Horton declared, “Much of the scientific literature, perhaps half, may simply be untrue. Afflicted by studies with small sample sizes, tiny effects, invalid exploratory analyses, and flagrant conflicts of interest, together with an obsession for pursuing fashionable trends of dubious importance, science has taken a turn towards darkness.”

To state the point in other words, Horton states bluntly that major pharmaceutical companies falsify or manipulate tests on the health, safety and effectiveness of their various drugs by taking samples too small to be statistically meaningful or hiring test labs or scientists where the lab or scientist has blatant conflicts of interest such as pleasing the drug company to get further grants.

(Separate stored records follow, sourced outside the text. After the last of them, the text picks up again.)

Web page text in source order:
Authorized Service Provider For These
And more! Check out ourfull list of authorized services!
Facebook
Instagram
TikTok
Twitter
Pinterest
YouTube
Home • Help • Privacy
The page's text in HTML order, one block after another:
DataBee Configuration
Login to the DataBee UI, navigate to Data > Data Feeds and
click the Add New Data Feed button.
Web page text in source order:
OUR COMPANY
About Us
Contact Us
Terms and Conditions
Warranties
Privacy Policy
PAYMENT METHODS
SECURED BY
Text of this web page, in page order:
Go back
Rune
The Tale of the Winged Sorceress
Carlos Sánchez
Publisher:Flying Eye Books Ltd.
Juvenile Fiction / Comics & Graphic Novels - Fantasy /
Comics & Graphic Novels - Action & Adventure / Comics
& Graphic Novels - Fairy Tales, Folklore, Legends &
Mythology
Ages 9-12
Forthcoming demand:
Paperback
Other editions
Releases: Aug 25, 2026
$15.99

At least half of all such tests are worthless or worse he claims. As the drugs have a major effect on the health of millions of consumers, the manipulation amounts to criminal dereliction and malfeasance. 

The drug industry-sponsored studies Horton refers to develop commercial drugs or vaccines to supposedly help people, used to train medical staff, to educate medical students and more.

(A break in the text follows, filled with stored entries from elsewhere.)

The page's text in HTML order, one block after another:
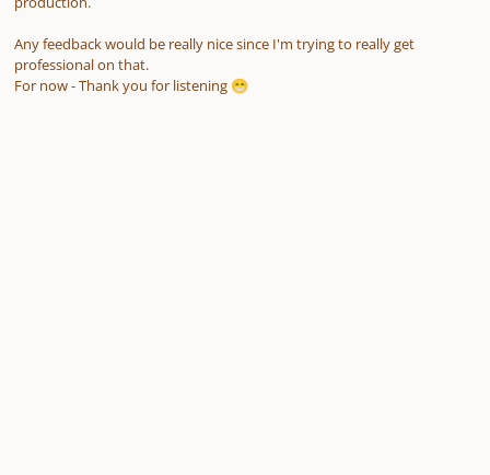
Any feedback would be really nice since I'm trying to really get
professional on that.
For now - Thank you for listening 😁
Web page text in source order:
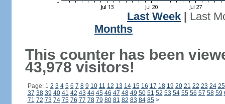
Last Week
Last
Months
This counter has been
43,978 visitors!
Page: 1 2 3 4 5 6 7 8 9 10 11 12 13 14 15 16 17 18 19 20 21 22 23 24 25
37 38 39 40 41 42 43 44 45 46 47 48 49 50 51 52 53 54 55 56 57 58 59
71 72 73 74 75 76 77 78 79 80 81 82 83 84 85 >
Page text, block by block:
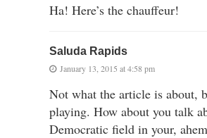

Horton wrote his shocking comments after attending a symposium on the reproducibility and reliability of biomedical research at the Wellcome Trust in London. He noted the confidentiality or “Chatham House” rules where attendees are forbidden to name names: “’A lot of what is published is incorrect.’ I’m not allowed to say who made this remark because we were asked to observe Chatham House rules. We were also asked not to take photographs of slides.”

Other voices 

Dr. Marcia Angell is a physician and was longtime Editor-in-Chief of the New England Medical Journal (NEMJ), considered to be another one of the most prestigious peer-reviewed medical journals in the world. Angell stated, “It is simply no longer possible to believe much of the clinical research that is published, or to rely on the judgment of trusted physicians or authoritative medical guidelines. I take no pleasure in this conclusion, which I reached slowly and reluctantly over my two decades as an editor of the New England Journal of Medicine.”

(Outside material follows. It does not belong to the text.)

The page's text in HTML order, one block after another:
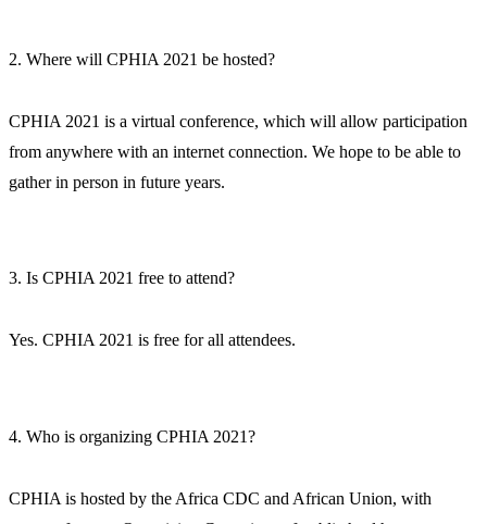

Harvey Marcovitch, who has studied and written about the corruption of medical tests and publication in medical journals, writes, “studies showing positive outcomes for a drug or device under consideration are more likely to be published than ‘negative’ studies; editors are partly to blame for this but so are commercial sponsors, whose methodologically well-conducted studies with unfavorable results tended not to see the light of day…”

At the University of British Columbia’s Neural Dynamics Research Group in the Department of Ophthalmology and Visual Sciences, Dr Lucija Tomljenovic obtained documents that showed that, “vaccine manufacturers, pharmaceutical companies, and health authorities have known about multiple dangers associated with vaccines but chose to withhold them from the public. This is scientific fraud, and their complicity suggests that this practice continues to this day.”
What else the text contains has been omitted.